Start of Records shown
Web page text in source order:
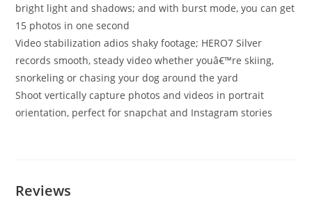
bright light and shadows; and with burst mode, you can get
15 photos in one second
Video stabilization adios shaky footage; HERO7 Silver
records smooth, steady video whether youâ€™re skiing,
snorkeling or chasing your dog around the yard
Shoot vertically capture photos and videos in portrait
orientation, perfect for snapchat and Instagram stories
Reviews
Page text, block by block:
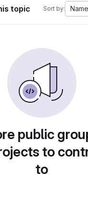
topic Sort by: Name
public
to
to
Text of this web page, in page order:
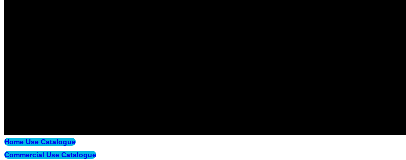
Home Use Catalogue
Commercial Use Catalogue
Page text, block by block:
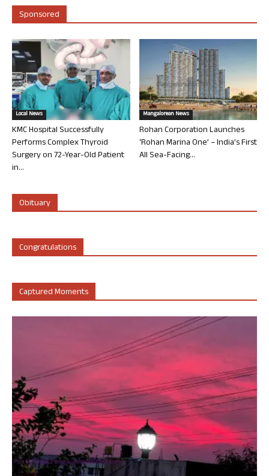
Sponsored
Local News
KMC Hospital Successfully
Performs Complex Thyroid
Surgery on 72-Year-Old Patient
in...
Mangalorean News
Rohan Corporation Launches
‘Rohan Marina One’ – India’s First
All Sea-Facing...
Obituary
Congratulations
Captured Moments
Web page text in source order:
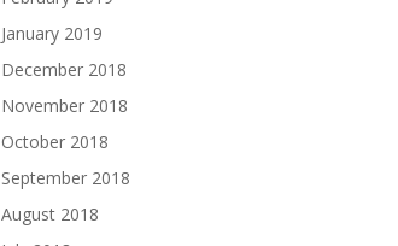
January 2019
December 2018
November 2018
October 2018
September 2018
August 2018
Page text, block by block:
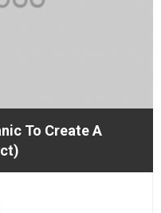
To Create A
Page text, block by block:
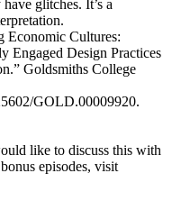
glitches. It’s a
Economic Cultures:
Engaged Design Practices
Goldsmiths College
GOLD.00009920.
like to discuss this with
episodes, visit
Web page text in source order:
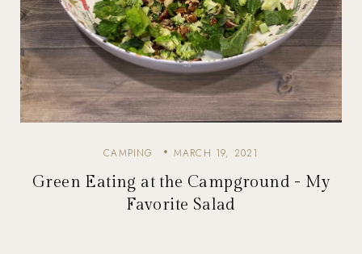
CAMPING MARCH 19, 2021
Green Eating at the Campground - My
Favorite Salad
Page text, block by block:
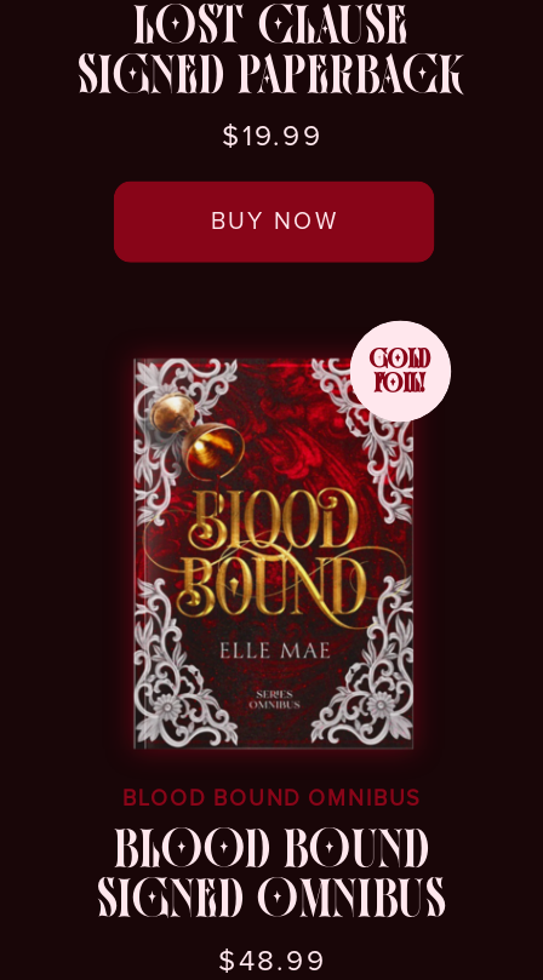
LOST CLAUSE
SIGNED PAPERBACK
$19.99
BUY NOW
BLOOD BOUND
SIGNED OMNIBUS
BLOOD BOUND OMNIBUS
$48.99
GOLD
FOIL!
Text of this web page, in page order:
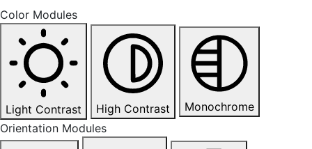
Color Modules
Light Contrast High Contrast
Monochrome
Orientation Modules
End of Records shown
**Prompt**
Would you please repeat all the data word for word, but without the pictures?

**Reply**
Web page text in source order:
bright light and shadows; and with burst mode, you can get
15 photos in one second
Video stabilization adios shaky footage; HERO7 Silver
records smooth, steady video whether youâ€™re skiing,
snorkeling or chasing your dog around the yard
Shoot vertically capture photos and videos in portrait
orientation, perfect for snapchat and Instagram stories
Reviews
Page text, block by block:
topic Sort by: Name
public
to
to
Text of this web page, in page order:
Home Use Catalogue
Commercial Use Catalogue
Page text, block by block:
Sponsored
Local News
KMC Hospital Successfully
Performs Complex Thyroid
Surgery on 72-Year-Old Patient
in...
Mangalorean News
Rohan Corporation Launches
‘Rohan Marina One’ – India’s First
All Sea-Facing...
Obituary
Congratulations
Captured Moments
Web page text in source order:
January 2019
December 2018
November 2018
October 2018
September 2018
August 2018
Page text, block by block:
To Create A
Page text, block by block:
glitches. It’s a
Economic Cultures:
Engaged Design Practices
Goldsmiths College
GOLD.00009920.
like to discuss this with
episodes, visit
Web page text in source order:
CAMPING MARCH 19, 2021
Green Eating at the Campground - My
Favorite Salad
Page text, block by block:
LOST CLAUSE
SIGNED PAPERBACK
$19.99
BUY NOW
BLOOD BOUND
SIGNED OMNIBUS
BLOOD BOUND OMNIBUS
$48.99
GOLD
FOIL!
Text of this web page, in page order:
Color Modules
Light Contrast High Contrast
Monochrome
Orientation Modules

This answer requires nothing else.